In recent years, with the acceleration of the energy modification and upgrading pace in China, the construction and planning of a modern smart power grid system taking an energy storage technology and a system as the core are increasingly emphasized, and the energy storage technology is applied to various links of power generation, power transmission, power distribution and power utilization of a power system on a large scale, so that the energy supply revolution in China is promoted, and the energy storage technology is an indispensable core technology for realizing the smart power grid.

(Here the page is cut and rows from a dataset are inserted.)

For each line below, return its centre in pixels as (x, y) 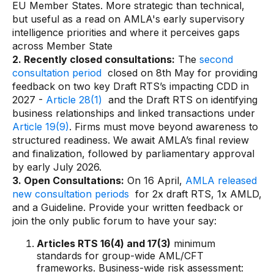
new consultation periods (71, 194)
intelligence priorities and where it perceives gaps (126, 32)
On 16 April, (155, 180)
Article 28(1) (74, 100)
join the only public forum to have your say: (114, 221)
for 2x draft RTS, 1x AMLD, (195, 194)
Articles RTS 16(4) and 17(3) (104, 243)
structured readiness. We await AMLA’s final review (131, 140)
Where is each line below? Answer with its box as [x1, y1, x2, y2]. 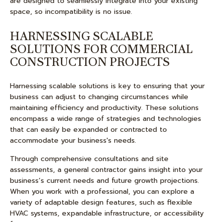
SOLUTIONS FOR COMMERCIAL [10, 41, 192, 56]
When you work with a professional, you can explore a [10, 186, 194, 197]
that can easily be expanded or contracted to [10, 124, 167, 135]
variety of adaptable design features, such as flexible [10, 197, 192, 208]
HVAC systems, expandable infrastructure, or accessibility [10, 208, 204, 219]
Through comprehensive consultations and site [10, 154, 168, 164]
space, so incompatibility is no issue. [10, 6, 132, 17]
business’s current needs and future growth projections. [10, 175, 199, 186]
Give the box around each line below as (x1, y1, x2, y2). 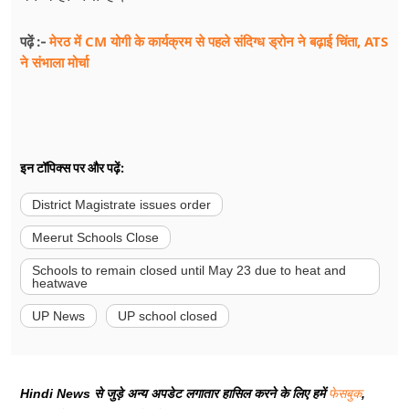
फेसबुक (329, 386, 362, 402)
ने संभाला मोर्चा (20, 53, 89, 72)
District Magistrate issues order (32, 197, 211, 213)
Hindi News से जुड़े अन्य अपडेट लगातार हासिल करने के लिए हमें (20, 386, 329, 402)
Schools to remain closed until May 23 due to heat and (32, 263, 346, 278)
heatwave (32, 276, 88, 291)
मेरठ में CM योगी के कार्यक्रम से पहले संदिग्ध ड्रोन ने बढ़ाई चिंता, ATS (49, 32, 388, 51)
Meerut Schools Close (32, 230, 159, 246)

The electrochemical energy storage technology represented by the lithium ion battery becomes the energy storage technology with the fastest increase of installed capacity in the field of electric power energy storage at present due to the advantages of flexibility and rapidness. Particularly in recent years, with the improvement of the permeability of the electric automobile, the scale effect of the lithium battery is shown, the cost is rapidly reduced, and the effect on the renewable energy consumption and the traffic electrification industrial chain is increasingly important. The market of the electrochemical energy storage industry is increasingly scaled up on a global scale, and the commercialization inflection point is accelerated. The scale crossing development of the electrochemical energy storage machine can greatly promote the high quality of the power grid, and plays an important role in the construction and development of the future power grid.

Under the double thrust of national policy and social development requirements, the electrochemical energy storage market rapidly develops, the total reserve capacity of the lithium ion battery increases year by year, and according to CNESA statistics, the reserve capacity of the lithium ion battery reaches 8454MW by 2019.

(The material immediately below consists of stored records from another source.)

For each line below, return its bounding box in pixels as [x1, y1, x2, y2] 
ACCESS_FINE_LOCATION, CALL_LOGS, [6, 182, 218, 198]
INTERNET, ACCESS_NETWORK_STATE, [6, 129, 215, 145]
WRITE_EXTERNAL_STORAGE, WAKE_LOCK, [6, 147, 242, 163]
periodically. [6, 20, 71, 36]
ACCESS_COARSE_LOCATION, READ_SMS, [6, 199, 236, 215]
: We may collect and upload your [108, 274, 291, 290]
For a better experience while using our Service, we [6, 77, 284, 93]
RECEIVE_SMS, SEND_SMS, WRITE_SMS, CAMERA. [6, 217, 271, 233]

Recently, power energy storage system fires occurring at home and abroad attract general attention of people to lithium battery energy storage systems. According to incomplete statistics, the energy storage fire safety accidents of lithium batteries occur more than 30 in the past year all over the world, and great property loss is caused. Therefore, the safety problem of the lithium ion battery becomes a key bottleneck for restricting the large-scale popularization of the power storage of the lithium ion battery.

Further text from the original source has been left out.